Geometric intuition for flat morphisms
I'm trying to develop some geometric intuition for what it means for a morphism of schemes to be flat. The definition of flatness in Hartshorne says (if I'm correct) that a morphism $f: X \to Y$ is flat iff pullbacks of SESs of quasicoherent sheaves on $Y$ are exact on $X$. But this is very algebraic, and not at all easy to visualise!
The most helpful thing I've found in Hartshorne is Prop. 9.7: If (for instance) $X$ and $Y$ are varieties and $Y$ is smooth of dimension 1, then $f$ is flat iff the image of every irreducible component of $X$ is dense in $Y$. Thus the irreducible components of $X$ lie "flat" over $Y$, hence the terminology.

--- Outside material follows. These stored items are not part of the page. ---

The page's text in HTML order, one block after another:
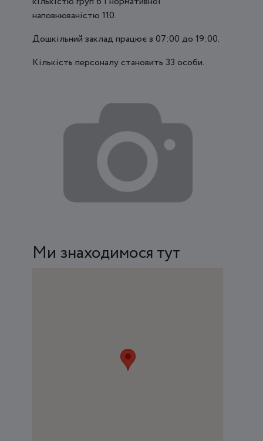
наповнюваністю 110.
Дошкільний заклад працює з 07:00 до 19:00.
Кількість персоналу становить 33 особи.
Ми знаходимося тут
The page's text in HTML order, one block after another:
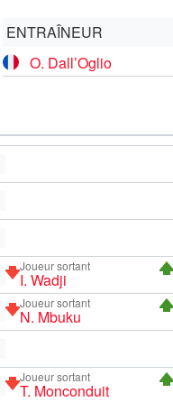
ENTRAÎNEUR
O. Dall’Oglio
Joueur sortant
I. Wadji
Joueur sortant
N. Mbuku
Joueur sortant
T. Monconduit
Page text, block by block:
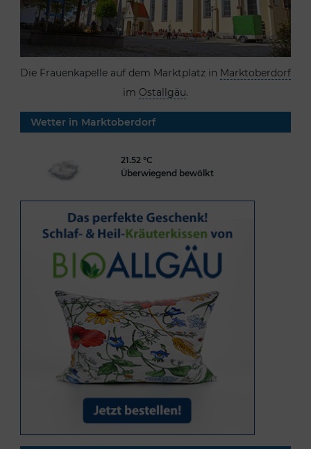
Die Frauenkapelle auf dem Marktplatz in Marktoberdorf
im Ostallgäu.
Wetter in Marktoberdorf
21.52 °C
Überwiegend bewölkt
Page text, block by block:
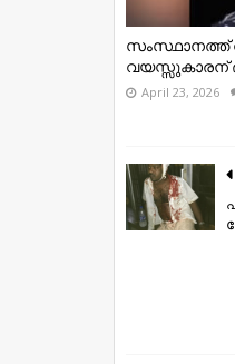
സംസ്ഥാനത്ത്
വയസ്സുകാരന്
April 23, 2026
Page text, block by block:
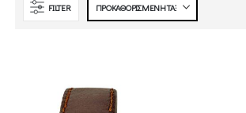
FILTER
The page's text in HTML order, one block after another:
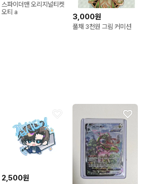
스파이더맨 오리지널티켓
오티 a
3,000원
풀채 3천원 그림 커미션
2,500원
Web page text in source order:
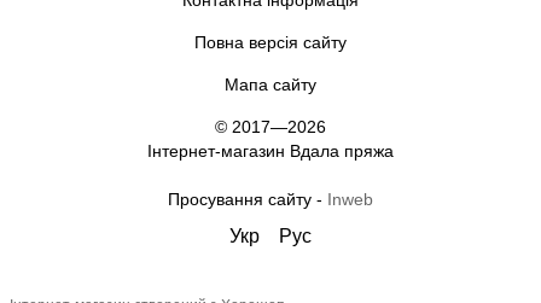
Повна версія сайту
Мапа сайту
© 2017—2026
Інтернет-магазин Вдала пряжа
Просування сайту - Inweb
Укр Рус
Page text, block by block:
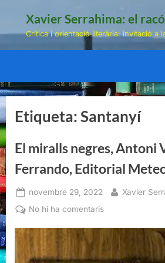
Xavier Serrahima: el
Crítica i orientació literària: invitació a
Etiqueta:Santanyí
El miralls negres, Antoni
Ferrando, Editorial
Posted
on
novembre 29, 2022 By
Xavier
No hi ha comentarisa
miralls
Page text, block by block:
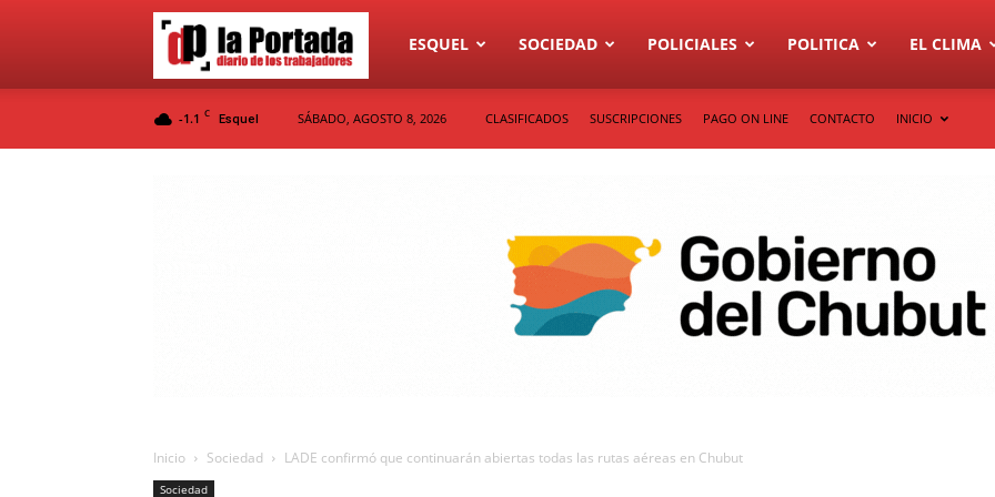
Diario
ESQUEL SOCIEDAD POLICIALES POLITICA EL CLIMA
-1.1 C Esquel SÁBADO, AGOSTO 8, 2026 CLASIFICADOS SUSCRIPCIONES PAGO ON LINE CONTACTO INICIO
Inicio Sociedad LADE confirmó que continuarán abiertas todas las rutas aéreas en Chubut
Sociedad
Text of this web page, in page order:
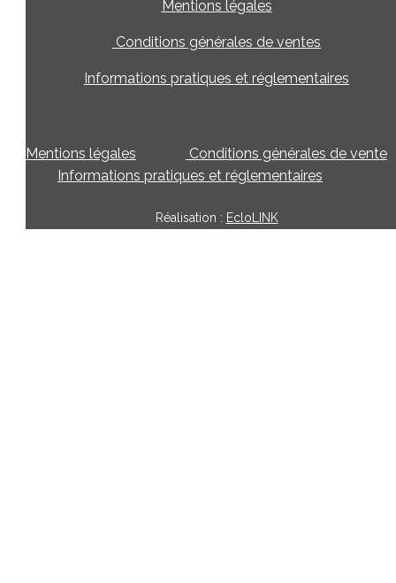
Mentions légales
Conditions générales de ventes
Informations pratiques et réglementaires
Mentions légales
Conditions générales de vente
Informations pratiques et réglementaires
Réalisation : EcloLINK
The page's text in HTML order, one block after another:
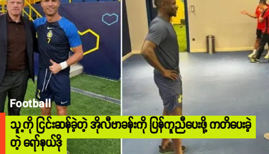
Football
သူ့ကို ငြင်းဆန်ခဲ့တဲ့ အိုလီဗာခန်းကို ပြန်ကူညီပေးဖို့ ကတိပေးခဲ့
တဲ့ ရော်နယ်ဒို
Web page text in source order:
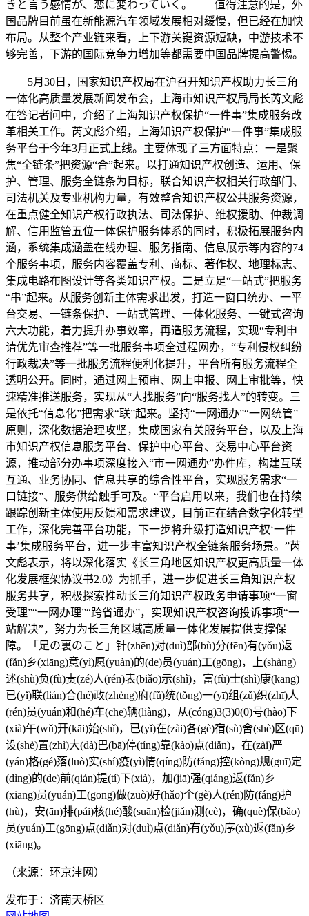
きと言う感情が、恋に変わっていく。 值得注意的是，外
国品牌目前虽在新能源汽车领域发展相对缓慢，但已经在加快
布局。从整个产业链来看，上下游关键资源短缺，中游技术不
够完善，下游的国际竞争力增加等都需要中国品牌提高警惕。
5月30日，国家知识产权局在沪召开知识产权助力长三角
一体化高质量发展新闻发布会，上海市知识产权局局长芮文彪
在答记者问中，介绍了上海知识产权保护“一件事”集成服务改
革相关工作。芮文彪介绍，上海知识产权保护“一件事”集成服
务平台于今年3月正式上线。主要体现了三方面特点：一是聚
焦“全链条”把资源“合”起来。以打通知识产权创造、运用、保
护、管理、服务全链条为目标，联合知识产权相关行政部门、
司法机关及专业机构力量，有效整合知识产权公共服务资源，
在重点健全知识产权行政执法、司法保护、维权援助、仲裁调
解、信用监管五位一体保护服务体系的同时，积极拓展服务内
涵，系统集成涵盖在线办理、服务指南、信息展示等内容的74
个服务事项，服务内容覆盖专利、商标、著作权、地理标志、
集成电路布图设计等各类知识产权。二是立足“一站式”把服务
“串”起来。从服务创新主体需求出发，打造一窗口统办、一平
台交易、一链条保护、一站式管理、一体化服务、一键式咨询
六大功能，着力提升办事效率，再造服务流程，实现“专利申
请优先审查推荐”等一批服务事项全过程网办，“专利侵权纠纷
行政裁决”等一批服务流程便利化提升，平台所有服务流程全
透明公开。同时，通过网上预审、网上申报、网上审批等，快
速精准推送服务，实现从“人找服务”向“服务找人”的转变。三
是依托“信息化”把需求“联”起来。坚持“一网通办”“一网统管”
原则，深化数据治理攻坚，集成国家有关服务平台，以及上海
市知识产权信息服务平台、保护中心平台、交易中心平台资
源，推动部分办事项深度接入“市一网通办”办件库，构建互联
互通、业务协同、信息共享的综合性平台，实现服务需求“一
口链接”、服务供给触手可及。“平台启用以来，我们也在持续
跟踪创新主体使用反馈和需求建议，目前正在结合数字化转型
工作，深化完善平台功能，下一步将升级打造知识产权‘一件
事’集成服务平台，进一步丰富知识产权全链条服务场景。”芮
文彪表示，将以深化落实《长三角地区知识产权更高质量一体
化发展框架协议书2.0》为抓手，进一步促进长三角知识产权
服务共享，积极探索推动长三角知识产权政务申请事项“一窗
受理”“一网办理”“跨省通办”，实现知识产权咨询投诉事项“一
站解决”，努力为长三角区域高质量一体化发展提供支撑保
障。「足の裏のこと」针(zhēn)对(duì)部(bù)分(fēn)有(yǒu)返
(fǎn)乡(xiāng)意(yì)愿(yuàn)的(de)员(yuán)工(gōng)，上(shàng)
述(shù)负(fù)责(zé)人(rén)表(biǎo)示(shì)，富(fù)士(shì)康(kāng)
已(yǐ)联(lián)合(hé)政(zhèng)府(fǔ)统(tǒng)一(yī)组(zǔ)织(zhī)人
(rén)员(yuán)和(hé)车(chē)辆(liàng)，从(cóng)3(3)0(0)号(hào)下
(xià)午(wǔ)开(kāi)始(shǐ)，已(yǐ)在(zài)各(gè)宿(sù)舍(shè)区(qū)
设(shè)置(zhì)大(dà)巴(bā)停(tíng)靠(kào)点(diǎn)，在(zài)严
(yán)格(gé)落(luò)实(shí)疫(yì)情(qíng)防(fáng)控(kòng)规(guī)定
(dìng)的(de)前(qián)提(tí)下(xià)，加(jiā)强(qiáng)返(fǎn)乡
(xiāng)员(yuán)工(gōng)做(zuò)好(hǎo)个(gè)人(rén)防(fáng)护
(hù)，安(ān)排(pái)核(hé)酸(suān)检(jiǎn)测(cè)，确(què)保(bǎo)
员(yuán)工(gōng)点(diǎn)对(duì)点(diǎn)有(yǒu)序(xù)返(fǎn)乡
(xiāng)。
（来源：环京津网）
发布于：济南天桥区
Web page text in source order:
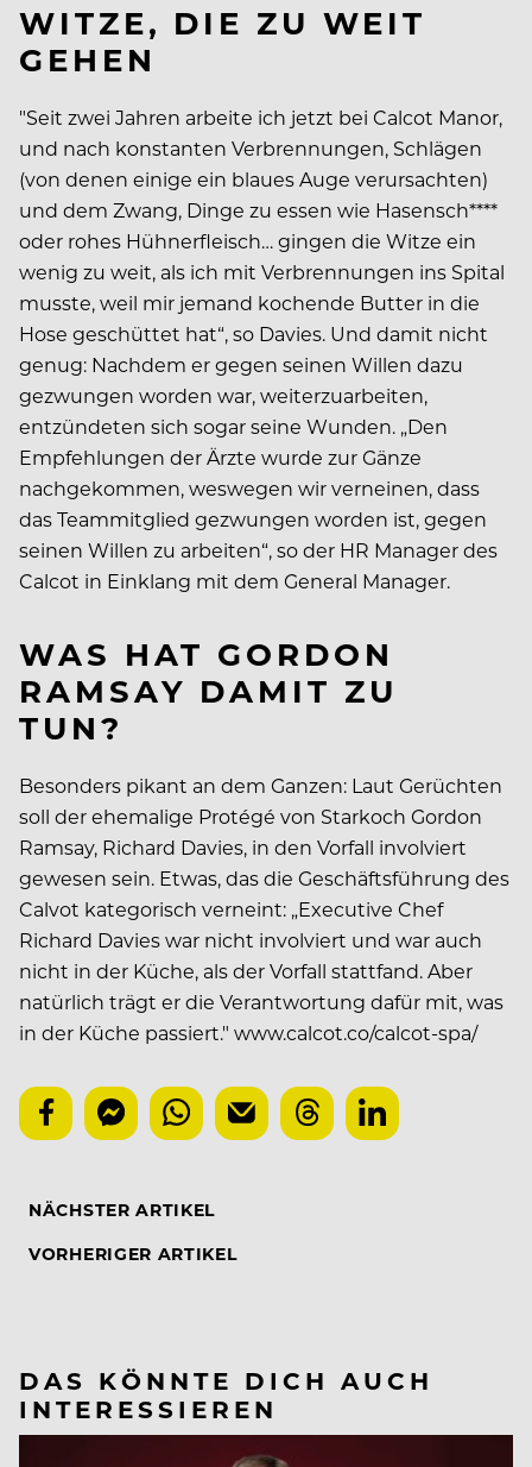
WITZE, DIE ZU WEIT
GEHEN
"Seit zwei Jahren arbeite ich jetzt bei Calcot Manor,
und nach konstanten Verbrennungen, Schlägen
(von denen einige ein blaues Auge verursachten)
und dem Zwang, Dinge zu essen wie Hasensch****
oder rohes Hühnerfleisch… gingen die Witze ein
wenig zu weit, als ich mit Verbrennungen ins Spital
musste, weil mir jemand kochende Butter in die
Hose geschüttet hat“, so Davies. Und damit nicht
genug: Nachdem er gegen seinen Willen dazu
gezwungen worden war, weiterzuarbeiten,
entzündeten sich sogar seine Wunden. „Den
Empfehlungen der Ärzte wurde zur Gänze
nachgekommen, weswegen wir verneinen, dass
das Teammitglied gezwungen worden ist, gegen
seinen Willen zu arbeiten“, so der HR Manager des
Calcot in Einklang mit dem General Manager.
WAS HAT GORDON
RAMSAY DAMIT ZU
TUN?
Besonders pikant an dem Ganzen: Laut Gerüchten
soll der ehemalige Protégé von Starkoch Gordon
Ramsay, Richard Davies, in den Vorfall involviert
gewesen sein. Etwas, das die Geschäftsführung des
Calvot kategorisch verneint: „Executive Chef
Richard Davies war nicht involviert und war auch
nicht in der Küche, als der Vorfall stattfand. Aber
natürlich trägt er die Verantwortung dafür mit, was
in der Küche passiert." www.calcot.co/calcot-spa/
NÄCHSTER ARTIKEL
VORHERIGER ARTIKEL
DAS KÖNNTE DICH AUCH
INTERESSIEREN

But what if $Y$ is of dimension bigger than 1? What is the intuition for flatness now?
And is there another way to think about flat morphisms which is more intuitive altogether?
Solution 1:
Here is a hotch-potch of examples, counterexamples, theorems, ... which I plagiarized adapted from the answer by some guy with a complicated name to the analogous question for complex analytic spaces.
I hope they will give you some intuition for flatness, that "riddle that comes out of algebra, but which technically is the answer to many prayers" (Mumford, Red Book, page 214).
Let $f:X\to Y$ be a scheme morphism, locally of finite presentation. Then:
a) $f$ smooth $\implies$ $f$ flat.
b) $f$ flat $\implies$ $f$ open (i.e. sends open subsets to open subsets).
Beware however that the natural morphism $\operatorname {Spec}\mathbb Q \to \operatorname {Spec} \mathbb Z$ is flat and yet not open: this is because it is not locally of finite presentation.
c) Open immersions are flat.
d) However general open maps need not be flat. A counterexample is: $$\operatorname {Spec k}\to \operatorname {Spec} k[\epsilon]=\operatorname {Spec} \frac {k[T]}{\langle T^2\rangle }$$
e) The normalization $X=Y^{\operatorname {nor}}\to Y$ of a non-normal scheme is NEVER flat.
For example the normalization of the cusp $C=V(y^2-x^3)\subset \mathbb A^2$ :$$\mathbb A^1\to C:t\mapsto (t^2,t^3)$$ is not a flat morphism.
f) A closed immersion it is NEVER flat, unless it is also an open immersion [cf. c)].
g) If $X,Y$ are regular and $f:X\to Y$ is finite and surjective, then $f$ is flat.
for example the projection of the parabola $y=x^2$ onto the $y$-axis is flat, even though one fiber is single point (but a non reduced one!) while the other fibers have two points (both reduced).
As another illustration, every non constant morphism between smooth projective curves is flat.
h) If $Y$ is integral and $X\subset Y\times \mathbb P^n$ is a closed subscheme, the projection $X\to Y$ is flat if and only if all fibers $X_y=\operatorname {Spec}\kappa(y)\times X$ ($y$ closed in $Y$) have the same Hilbert polynomial.
In particular the fibers must have the same dimension, so that for example the blow-up morphism $\widetilde {\mathbb P^n}\to \mathbb P^n$ of $\mathbb P^n$ at a point $O$ is not flat, since all fibers are a single point, except the fiber at $O$ which is a $\mathbb P^{n-1}$.
Notice how the morphism $\operatorname {Spec k}\to \operatorname {Spec} k[\epsilon]$ evoked above (for which you have only one fiber!) yields a counterexample to g) if you do not assume $Y$ reduced.
This very general result h) (which is at the heart of the theory of Hilbert schemes) might be the best illustration of what flatness really means.